Where an entry holds an image, skip the image but reproduce the rest word for word.

(Provided data begins)

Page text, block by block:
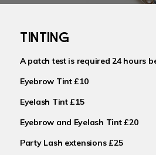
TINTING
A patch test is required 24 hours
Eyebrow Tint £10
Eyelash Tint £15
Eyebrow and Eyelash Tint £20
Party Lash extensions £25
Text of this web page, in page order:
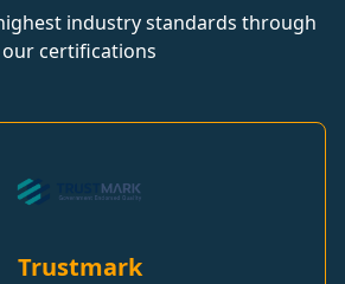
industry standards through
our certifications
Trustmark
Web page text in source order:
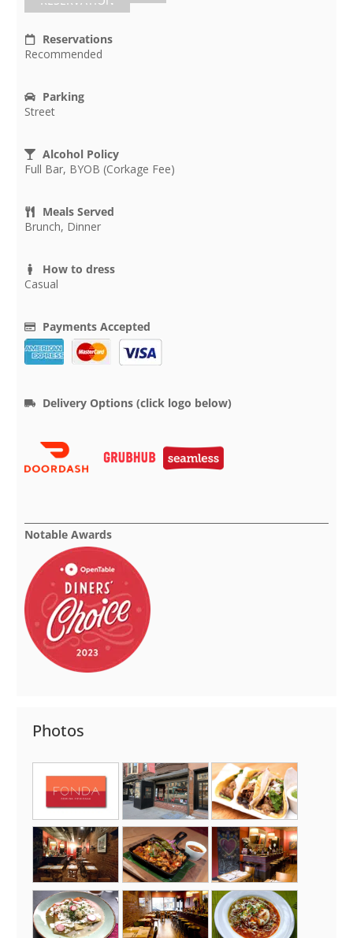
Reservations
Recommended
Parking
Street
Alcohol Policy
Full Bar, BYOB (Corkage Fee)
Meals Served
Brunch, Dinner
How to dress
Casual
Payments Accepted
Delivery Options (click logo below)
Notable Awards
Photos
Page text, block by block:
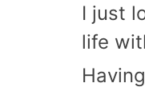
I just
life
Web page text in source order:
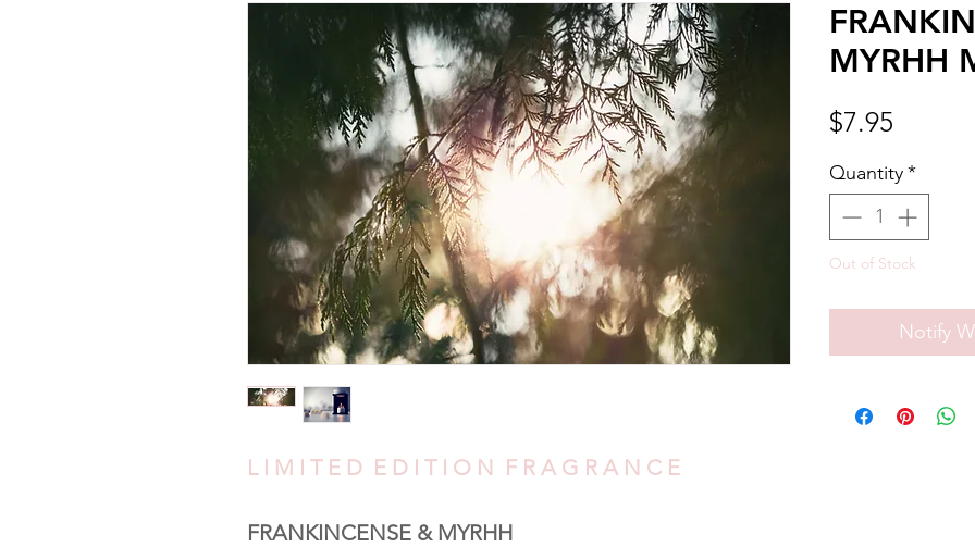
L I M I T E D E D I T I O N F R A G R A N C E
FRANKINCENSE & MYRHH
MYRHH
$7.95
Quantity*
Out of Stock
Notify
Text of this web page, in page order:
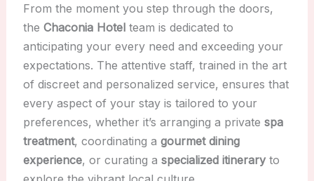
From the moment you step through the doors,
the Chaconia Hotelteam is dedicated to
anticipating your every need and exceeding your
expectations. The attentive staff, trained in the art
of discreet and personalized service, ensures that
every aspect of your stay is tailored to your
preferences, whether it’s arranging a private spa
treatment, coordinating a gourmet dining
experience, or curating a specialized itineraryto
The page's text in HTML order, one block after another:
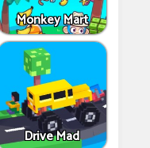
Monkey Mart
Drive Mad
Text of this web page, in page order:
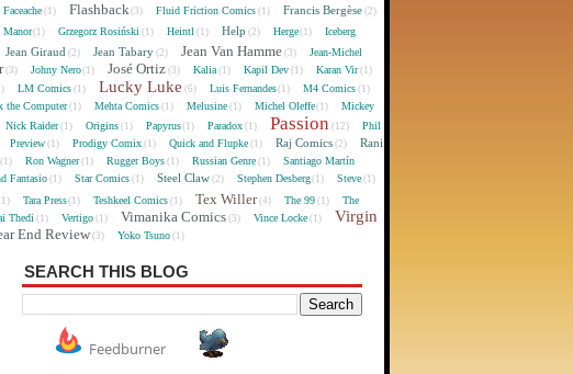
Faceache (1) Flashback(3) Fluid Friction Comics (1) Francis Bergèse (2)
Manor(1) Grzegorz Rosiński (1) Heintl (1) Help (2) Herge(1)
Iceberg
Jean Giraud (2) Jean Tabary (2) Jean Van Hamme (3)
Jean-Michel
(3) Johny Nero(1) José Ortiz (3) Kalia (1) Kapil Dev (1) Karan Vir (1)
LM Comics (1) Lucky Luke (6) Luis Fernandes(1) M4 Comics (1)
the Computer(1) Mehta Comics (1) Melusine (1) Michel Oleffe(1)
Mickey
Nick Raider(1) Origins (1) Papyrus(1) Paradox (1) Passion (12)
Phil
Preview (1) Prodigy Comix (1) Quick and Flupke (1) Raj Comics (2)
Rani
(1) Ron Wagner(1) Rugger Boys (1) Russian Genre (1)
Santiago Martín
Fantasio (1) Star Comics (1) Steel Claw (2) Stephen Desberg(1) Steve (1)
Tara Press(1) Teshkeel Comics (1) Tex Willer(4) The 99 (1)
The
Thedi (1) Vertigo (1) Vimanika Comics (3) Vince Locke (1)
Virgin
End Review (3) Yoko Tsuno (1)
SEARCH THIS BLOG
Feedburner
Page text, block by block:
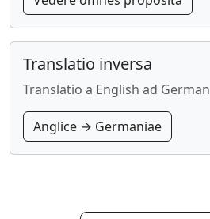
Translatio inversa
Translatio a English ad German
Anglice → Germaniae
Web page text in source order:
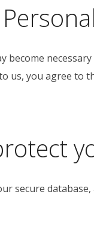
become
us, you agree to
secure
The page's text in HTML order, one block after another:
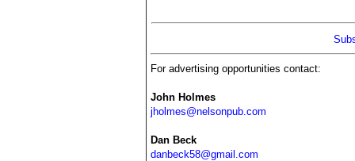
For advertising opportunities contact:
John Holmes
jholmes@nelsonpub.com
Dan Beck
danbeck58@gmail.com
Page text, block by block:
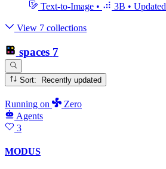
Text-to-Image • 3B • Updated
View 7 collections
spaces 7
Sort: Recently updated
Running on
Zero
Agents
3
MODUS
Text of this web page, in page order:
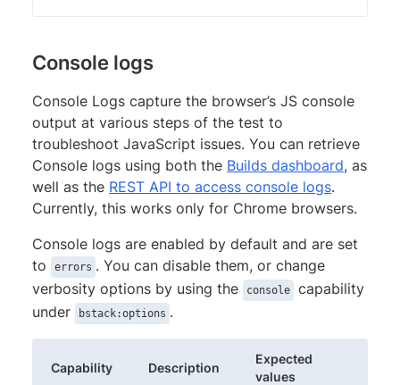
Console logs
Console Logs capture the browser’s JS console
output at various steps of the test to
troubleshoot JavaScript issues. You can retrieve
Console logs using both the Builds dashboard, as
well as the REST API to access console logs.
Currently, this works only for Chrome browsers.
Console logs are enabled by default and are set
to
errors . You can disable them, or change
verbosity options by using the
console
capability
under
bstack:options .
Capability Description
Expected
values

(Provided data ends)

▶ [Answer space]
Page text, block by block:
TINTING
A patch test is required 24 hours
Eyebrow Tint £10
Eyelash Tint £15
Eyebrow and Eyelash Tint £20
Party Lash extensions £25
Text of this web page, in page order:
industry standards through
our certifications
Trustmark
Web page text in source order:
Reservations
Recommended
Parking
Street
Alcohol Policy
Full Bar, BYOB (Corkage Fee)
Meals Served
Brunch, Dinner
How to dress
Casual
Payments Accepted
Delivery Options (click logo below)
Notable Awards
Photos
Page text, block by block:
I just
life
Web page text in source order:
L I M I T E D E D I T I O N F R A G R A N C E
FRANKINCENSE & MYRHH
MYRHH
$7.95
Quantity*
Out of Stock
Notify
Text of this web page, in page order:
From the moment you step through the doors,
the Chaconia Hotelteam is dedicated to
anticipating your every need and exceeding your
expectations. The attentive staff, trained in the art
of discreet and personalized service, ensures that
every aspect of your stay is tailored to your
preferences, whether it’s arranging a private spa
treatment, coordinating a gourmet dining
experience, or curating a specialized itineraryto
The page's text in HTML order, one block after another:
Monkey Mart
Drive Mad
Text of this web page, in page order:
Faceache (1) Flashback(3) Fluid Friction Comics (1) Francis Bergèse (2)
Manor(1) Grzegorz Rosiński (1) Heintl (1) Help (2) Herge(1)
Iceberg
Jean Giraud (2) Jean Tabary (2) Jean Van Hamme (3)
Jean-Michel
(3) Johny Nero(1) José Ortiz (3) Kalia (1) Kapil Dev (1) Karan Vir (1)
LM Comics (1) Lucky Luke (6) Luis Fernandes(1) M4 Comics (1)
the Computer(1) Mehta Comics (1) Melusine (1) Michel Oleffe(1)
Mickey
Nick Raider(1) Origins (1) Papyrus(1) Paradox (1) Passion (12)
Phil
Preview (1) Prodigy Comix (1) Quick and Flupke (1) Raj Comics (2)
Rani
(1) Ron Wagner(1) Rugger Boys (1) Russian Genre (1)
Santiago Martín
Fantasio (1) Star Comics (1) Steel Claw (2) Stephen Desberg(1) Steve (1)
Tara Press(1) Teshkeel Comics (1) Tex Willer(4) The 99 (1)
The
Thedi (1) Vertigo (1) Vimanika Comics (3) Vince Locke (1)
Virgin
End Review (3) Yoko Tsuno (1)
SEARCH THIS BLOG
Feedburner
Page text, block by block:
Translatio inversa
Translatio a English ad German
Anglice → Germaniae
Web page text in source order:
become
us, you agree to
secure
The page's text in HTML order, one block after another:
For advertising opportunities contact:
John Holmes
jholmes@nelsonpub.com
Dan Beck
danbeck58@gmail.com
Page text, block by block:
Text-to-Image • 3B • Updated
View 7 collections
spaces 7
Sort: Recently updated
Running on
Zero
Agents
3
MODUS
Text of this web page, in page order:
Console logs
Console Logs capture the browser’s JS console
output at various steps of the test to
troubleshoot JavaScript issues. You can retrieve
Console logs using both the Builds dashboard, as
well as the REST API to access console logs.
Currently, this works only for Chrome browsers.
Console logs are enabled by default and are set
to
errors . You can disable them, or change
verbosity options by using the
console
capability
under
bstack:options .
Capability Description
Expected
values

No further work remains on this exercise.